A new chapter, “Apps in Clinical Research,” is also included in this edition. In this chapter, Brian Douthit describes how the introduction of “apps” (software applications that can be installed and run on computers, tablets, or smartphones) are changing the landscape of clinical research by opening new avenues for administrating and evaluating interventions. The almost ubiquitous use of smartphones and apps has transformed many industries, and a similar transformation of health care and clinical research appears inevitable. In this chapter, Dr. Douthit outlines the major events leading to today’s app infrastructure, current uses of apps in clinical research, design considerations, and future directions. The book concludes with a brief chapter by Peter Embi summarizing the challenges CRI researchers and practitioners will continue to face as the field evolves and new challenges arise.
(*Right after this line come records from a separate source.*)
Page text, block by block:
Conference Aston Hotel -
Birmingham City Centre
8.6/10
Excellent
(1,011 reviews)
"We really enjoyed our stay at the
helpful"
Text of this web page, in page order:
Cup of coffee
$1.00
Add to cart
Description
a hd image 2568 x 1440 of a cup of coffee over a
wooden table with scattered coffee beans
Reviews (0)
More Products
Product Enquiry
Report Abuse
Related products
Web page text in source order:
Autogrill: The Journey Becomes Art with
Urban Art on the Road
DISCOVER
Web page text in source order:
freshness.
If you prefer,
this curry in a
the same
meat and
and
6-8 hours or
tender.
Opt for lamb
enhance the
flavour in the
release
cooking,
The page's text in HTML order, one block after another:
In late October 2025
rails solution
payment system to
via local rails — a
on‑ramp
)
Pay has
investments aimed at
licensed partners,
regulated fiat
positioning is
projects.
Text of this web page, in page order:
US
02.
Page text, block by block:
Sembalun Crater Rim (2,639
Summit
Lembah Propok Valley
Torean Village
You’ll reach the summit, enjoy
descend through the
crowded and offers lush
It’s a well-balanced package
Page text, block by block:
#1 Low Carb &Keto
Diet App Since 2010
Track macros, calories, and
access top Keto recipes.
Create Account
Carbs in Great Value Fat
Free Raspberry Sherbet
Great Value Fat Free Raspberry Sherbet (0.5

This concluding chapter helps in envisioning the future of the domain of clinical research informatics. In addition to outlining likely new settings and trends in research conduct and funding, the author cogitates on the future of the informatics infrastructure and the professional workforce training and education needs. A focus of this chapter is the description of how clinical research (and supporting informatics) fits into a bigger vision of a learning health system and of the relationship between clinical research, evidence-based medicine, evidence-generating medicine, and quality of care.

Conclusion

The overall goal of this book is to contribute to the ongoing discourse among researchers and practitioners in CRI as they continue to rise to the challenges of a dynamic and evolving clinical research environment. CRI is an exciting and broad domain, leaving ample room for future additions or other texts exploring these topics more deeply or comprehensively. Most certainly, the development of CRI as a subdiscipline of informatics and a professional practice area will drive a growing pool of scientific literature based on original CRI research, and high-impact tools and systems will be developed. It is also certain that CRI groups will continue to support and create communities of discourse that will address much needed practice standards in CRI, data standards in clinical research, policy issues, educational standards, and instructional resources.
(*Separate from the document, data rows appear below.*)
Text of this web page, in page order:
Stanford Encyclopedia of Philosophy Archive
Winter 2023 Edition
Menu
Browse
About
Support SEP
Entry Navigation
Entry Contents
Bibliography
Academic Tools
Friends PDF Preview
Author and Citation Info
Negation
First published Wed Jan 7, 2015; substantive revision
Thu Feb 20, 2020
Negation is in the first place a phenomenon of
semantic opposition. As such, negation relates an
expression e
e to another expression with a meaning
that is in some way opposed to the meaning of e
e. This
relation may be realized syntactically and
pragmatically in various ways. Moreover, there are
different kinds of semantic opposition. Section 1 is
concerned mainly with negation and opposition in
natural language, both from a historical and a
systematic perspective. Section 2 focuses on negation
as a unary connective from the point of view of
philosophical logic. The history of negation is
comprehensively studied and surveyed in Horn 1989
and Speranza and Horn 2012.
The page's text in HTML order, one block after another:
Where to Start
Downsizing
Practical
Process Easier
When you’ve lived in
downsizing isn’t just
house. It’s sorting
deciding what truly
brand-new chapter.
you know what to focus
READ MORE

The scholars that have contributed to this book are among the most active and engaged in the CRI domain, and we feel they have provided an excellent starting point for deeper explorations into this emerging discipline. While we have by no means exhausted the range of topics in this new edition of CRI, we hope that readers will see several themes stand out throughout this text. The authors illustrate well that the CRI domain can keep up with the pace of innovation even in hard times (like pandemics). It is likely that moving forward, the use of informatics and computing will continue to evolve to address emergent research needs and technical capabilitie and accelerate the generation of new knowledge and insight to guide the course of human and global evolution in ways we cannot even predict.